HVAC Frustration. Need Advice

I'm not fully sold on the air exchanger either, but I have read in homes with high radon, the air exchanger can be tuned to keep a slightly positive air pressure in the house, which greatly reduces radon.  We had radon maybe 1.5 times the limit, so we added a vacuum system under our slab, which has dropped it to maybe 60% of the limit.  Still dripping it a bit more would be a plus. 
 
Even still, I plan to turn it off on the hottest days because I think they can be a big waste of energy.  On the cooler days, yes I certainly can open windows, but I have automation to automate those types of things.  I thought about a system with two dampers to bring in and exhaust air, but I'm not sure I want to be that unconventional.  For $1400 I think it is worth it to try. 
 
There are always the "is it neccessary questions"  just like the radon system.  Odds are if I didn't install it, we'd be fine, but then someone in the family gets lung cancer and you think a bit differently. 
 
So, today my HVAC automation odyssey continues.  Today they are installing the wired thermostats (OmniStat2) and the zone controller.  I am very sure they have never installed a Honeywell zone controller before so I need to learn about it to make sure its done correctly.  
 
I decided not to go with the air-exchanger. Instead they are installing a damper which I can have the Omni open and close based on the outside temp.  This damper will allow outside air to be sucked into the air handler.  They said I only need this, but I believe I need a second damper to allow inside air to exit.  I can add that myself afterwards. 
 
When its between 60 to 78 out, the damper will open and let outside air in. It has an air filter to keep out the dust.  Outside that temp. range the damper closes.  It is a cheap solution that should do the trick.
 
I think you made the most cost effective decision not getting those air exchangers.
 
The honeywelll is not hard to setup.  You wire directly from the thermostat to the honeywell board just as though the honeywell board were the hvac unit itself.  Then you run a wire from the honeywell board to the hvac unit exactly the same as if the honeywell board were a regular thermostat.  The last thing is to run the wires to the dampers.
 
Really the only complicated thing is figuring out exactly which one of the honeywell settings matches your system (heat pump, stages and so forth).
 
As far as the air escaping your house, I doubt your house is so sealed up that you need to provide a dedicated way for the air to get out when the intake damper opens.  I suppose you can figure that out once it is working by observing the air flow.
 
I read the Honeywell zone controller instructions and I'm pretty impressed.  There are three ways that it can determine Stage 1 vs. Stage 2. 
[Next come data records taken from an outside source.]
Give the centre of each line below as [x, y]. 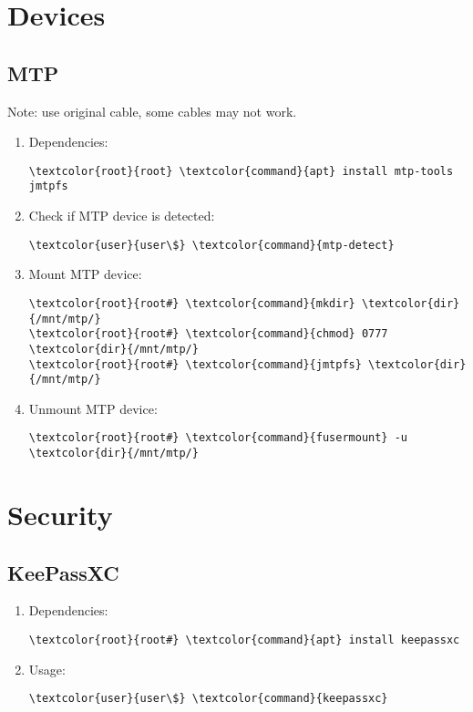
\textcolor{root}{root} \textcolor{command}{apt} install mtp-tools [241, 171]
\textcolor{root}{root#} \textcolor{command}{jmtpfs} [195, 364]
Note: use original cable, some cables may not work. [152, 111]
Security [60, 514]
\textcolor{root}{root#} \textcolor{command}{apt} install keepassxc [244, 640]
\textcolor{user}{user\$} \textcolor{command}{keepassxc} [208, 699]
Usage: [47, 669]
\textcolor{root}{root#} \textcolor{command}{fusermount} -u [218, 438]
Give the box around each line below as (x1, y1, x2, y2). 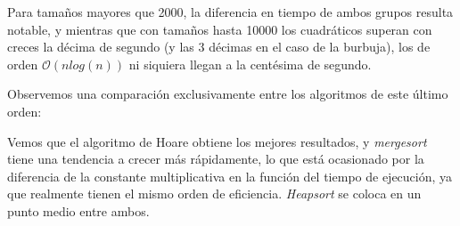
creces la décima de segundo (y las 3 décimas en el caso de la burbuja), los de (7, 37, 431, 56)
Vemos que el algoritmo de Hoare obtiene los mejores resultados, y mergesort (7, 132, 427, 150)
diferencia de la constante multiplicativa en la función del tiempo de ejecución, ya (7, 166, 453, 185)
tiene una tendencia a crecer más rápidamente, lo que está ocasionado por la (7, 149, 424, 168)
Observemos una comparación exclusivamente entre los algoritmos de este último (7, 85, 448, 103)
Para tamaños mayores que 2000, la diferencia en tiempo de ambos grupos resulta (7, 3, 454, 20)
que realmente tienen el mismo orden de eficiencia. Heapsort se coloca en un (7, 184, 422, 203)
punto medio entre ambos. (7, 201, 150, 220)
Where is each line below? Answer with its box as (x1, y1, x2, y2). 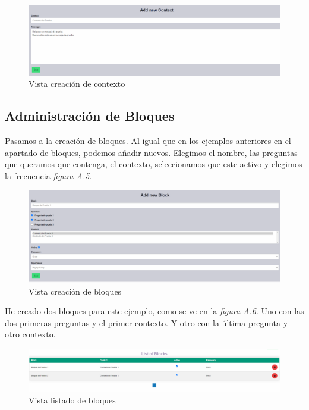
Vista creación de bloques (29, 284, 122, 297)
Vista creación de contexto (29, 77, 125, 90)
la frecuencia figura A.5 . (5, 169, 92, 181)
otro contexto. (5, 328, 56, 340)
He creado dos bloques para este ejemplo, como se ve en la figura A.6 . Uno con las (5, 305, 304, 317)
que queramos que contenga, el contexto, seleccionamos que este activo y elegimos (5, 158, 302, 170)
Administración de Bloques (5, 107, 175, 125)
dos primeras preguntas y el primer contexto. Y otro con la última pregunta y (5, 316, 288, 328)
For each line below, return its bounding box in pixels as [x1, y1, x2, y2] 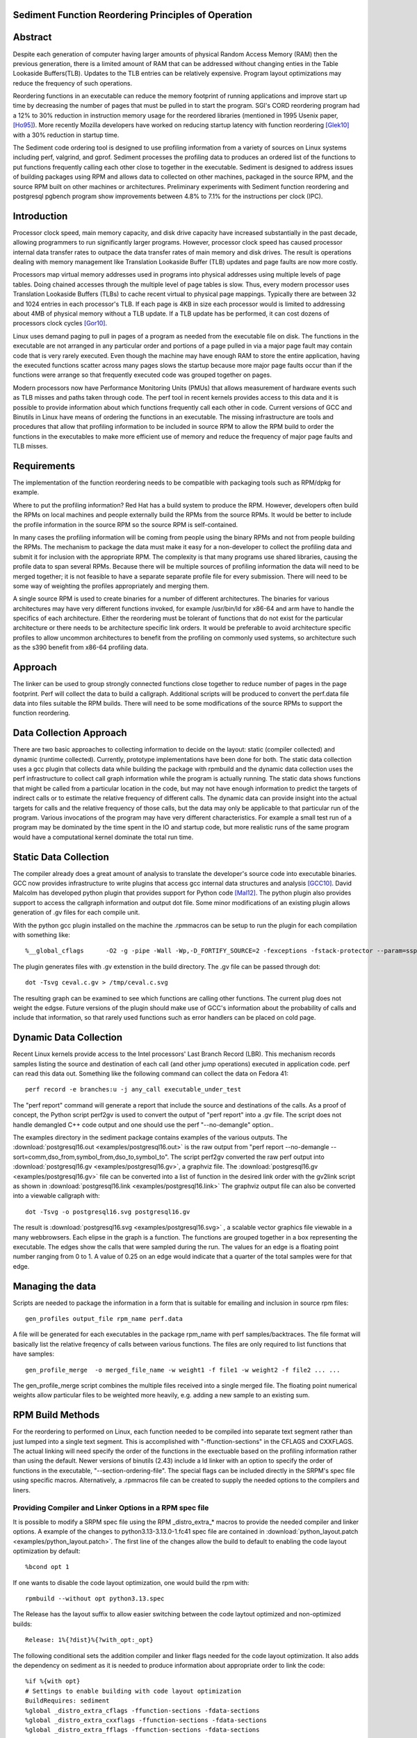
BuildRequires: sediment [25, 1697, 110, 1705]
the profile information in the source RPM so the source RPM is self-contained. [13, 520, 238, 528]
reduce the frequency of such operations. [13, 79, 133, 87]
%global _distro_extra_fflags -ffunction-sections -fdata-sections [25, 1726, 260, 1734]
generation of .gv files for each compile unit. [13, 908, 140, 917]
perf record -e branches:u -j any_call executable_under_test [25, 1085, 242, 1094]
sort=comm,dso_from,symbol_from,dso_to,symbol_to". [13, 1153, 170, 1161]
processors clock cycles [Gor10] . [13, 319, 108, 327]
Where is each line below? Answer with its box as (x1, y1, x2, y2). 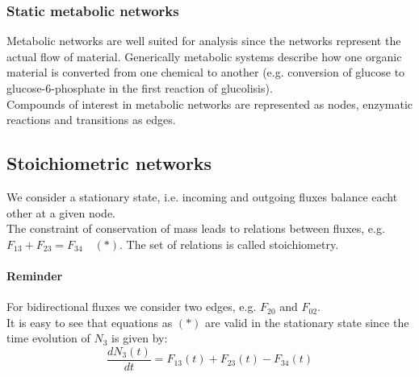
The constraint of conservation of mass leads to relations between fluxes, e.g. (6, 220, 385, 237)
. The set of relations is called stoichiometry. (119, 235, 339, 252)
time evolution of (6, 329, 90, 346)
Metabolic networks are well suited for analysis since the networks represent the (6, 32, 401, 49)
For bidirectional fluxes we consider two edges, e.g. (6, 298, 257, 315)
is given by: (111, 329, 168, 346)
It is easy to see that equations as (6, 313, 173, 330)
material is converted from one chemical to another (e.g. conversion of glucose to (6, 64, 405, 81)
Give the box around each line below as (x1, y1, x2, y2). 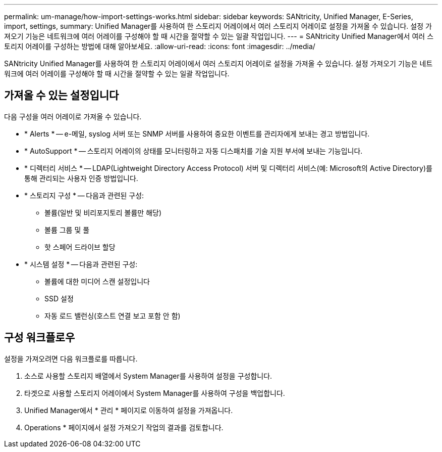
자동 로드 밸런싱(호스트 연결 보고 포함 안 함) (44, 311, 181, 320)
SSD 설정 (44, 294, 74, 303)
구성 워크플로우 (4, 331, 75, 344)
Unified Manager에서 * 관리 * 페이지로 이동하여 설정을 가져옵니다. (24, 405, 233, 415)
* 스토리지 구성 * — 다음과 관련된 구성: (24, 191, 144, 200)
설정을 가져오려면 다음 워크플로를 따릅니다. (4, 354, 138, 363)
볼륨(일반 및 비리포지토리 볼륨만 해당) (44, 208, 162, 217)
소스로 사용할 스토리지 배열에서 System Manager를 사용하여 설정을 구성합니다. (24, 371, 272, 380)
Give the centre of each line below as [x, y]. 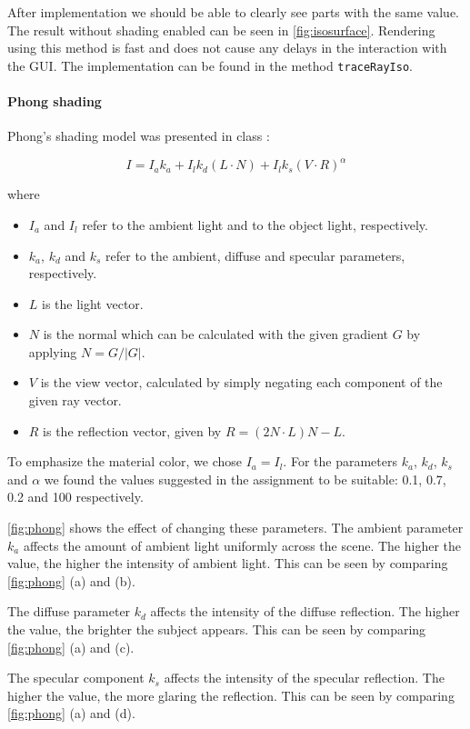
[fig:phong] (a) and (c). [71, 647]
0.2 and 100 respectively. [75, 497]
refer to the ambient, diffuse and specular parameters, [255, 255]
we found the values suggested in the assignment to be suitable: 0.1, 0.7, [245, 479]
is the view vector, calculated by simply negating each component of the [241, 382]
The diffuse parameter [69, 611]
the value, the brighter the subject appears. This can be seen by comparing [217, 629]
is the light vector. [93, 303]
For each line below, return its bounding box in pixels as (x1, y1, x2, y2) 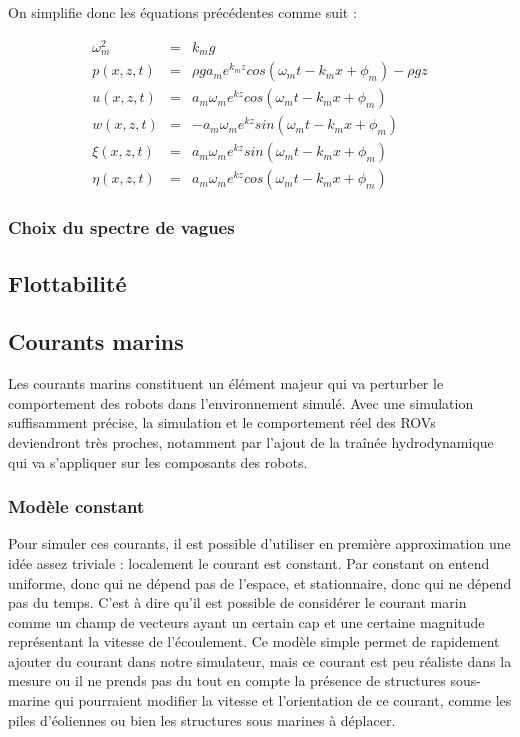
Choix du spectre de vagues (8, 215, 235, 240)
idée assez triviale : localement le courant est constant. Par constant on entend (8, 552, 490, 573)
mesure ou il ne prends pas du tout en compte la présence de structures (8, 670, 446, 691)
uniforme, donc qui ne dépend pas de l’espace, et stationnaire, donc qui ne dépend (8, 572, 512, 593)
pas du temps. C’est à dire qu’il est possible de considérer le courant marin (8, 592, 467, 613)
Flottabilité (8, 267, 127, 298)
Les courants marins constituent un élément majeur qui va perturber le (8, 373, 444, 394)
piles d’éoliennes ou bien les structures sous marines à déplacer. (8, 709, 396, 730)
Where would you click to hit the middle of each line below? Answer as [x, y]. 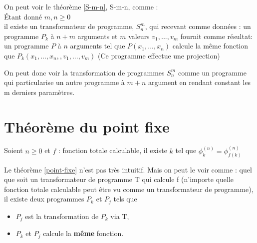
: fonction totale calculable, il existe [113, 150]
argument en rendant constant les [199, 82]
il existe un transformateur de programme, [69, 26]
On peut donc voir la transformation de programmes [84, 72]
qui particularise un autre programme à [64, 82]
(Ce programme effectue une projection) [159, 55]
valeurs [139, 36]
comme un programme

1) with a timer, over a set time is Stage 2
2) % of zones, one zone calling is Stage 1, 2 - 3 zones, Stage 2
3) Thermostats, any OmniStat2 calls for Stage 2, then it runs Stage 2.
 
I think #3 is best for me, and I'm going to try that first. The OmniStats have lots of good logic to decide stage 1 or 2.
 
I know I'm making a lot of this AC Stage stuff, but note that I live in Phoenix where AC is on 8 months a year, and I'm an electric rate where I pay $11 a month extra for each KW of peak load from M-F, 12pm - 7pm during the month.  Just increasing the peak ONCE a month during those times for an hour will add lots to my bill.  So I DON'T want Stage 2 AC a minute more than I have to have it.  And I have 2 AC units.  So automation could potentially save me LOTS of money.
 
Wow, never seen peak demand go against a residential bill.
 
But with all the home automation you have, you should be able to manage this pretty well.  Stuff like your ovens, laundry, water heaters, dish washers, and so forth could all be brought into the equation to balance your load over time.  Perhaps you can monitor the actual amp draw and set alerts as well.  Sounds like they give you a little buffer to shut stuff down by your "for an hour" comment so alerts may help you when automation falls short.
 
Perhaps you could figure a way to get more thermal mass in your house to help buffer things as well, letting you cool the house down at off hours and hold that during peak hours.